To do
Reproduce the records below exactly, leaving out any pictures.

-- Opening Marker --

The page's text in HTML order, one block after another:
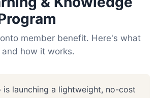
member benefit. Here's what
how it works.
is launching a lightweight, no-cost
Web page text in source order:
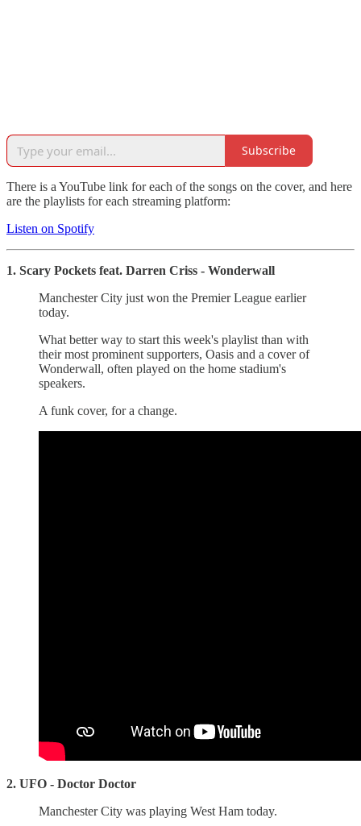
Subscribe
There is a YouTube link for each of the songs on the cover, and here
are the playlists for each streaming platform:
Listen on Spotify
1. Scary Pockets feat. Darren Criss - Wonderwall
Manchester City just won the Premier League earlier
today.
What better way to start this week's playlist than with
their most prominent supporters, Oasis and a cover of
Wonderwall, often played on the home stadium's
speakers.
A funk cover, for a change.
2. UFO - Doctor Doctor
Manchester City was playing West Ham today.

-- Closing Marker --

Output
The page's text in HTML order, one block after another:
member benefit. Here's what
how it works.
is launching a lightweight, no-cost
Web page text in source order:
Subscribe
There is a YouTube link for each of the songs on the cover, and here
are the playlists for each streaming platform:
Listen on Spotify
1. Scary Pockets feat. Darren Criss - Wonderwall
Manchester City just won the Premier League earlier
today.
What better way to start this week's playlist than with
their most prominent supporters, Oasis and a cover of
Wonderwall, often played on the home stadium's
speakers.
A funk cover, for a change.
2. UFO - Doctor Doctor
Manchester City was playing West Ham today.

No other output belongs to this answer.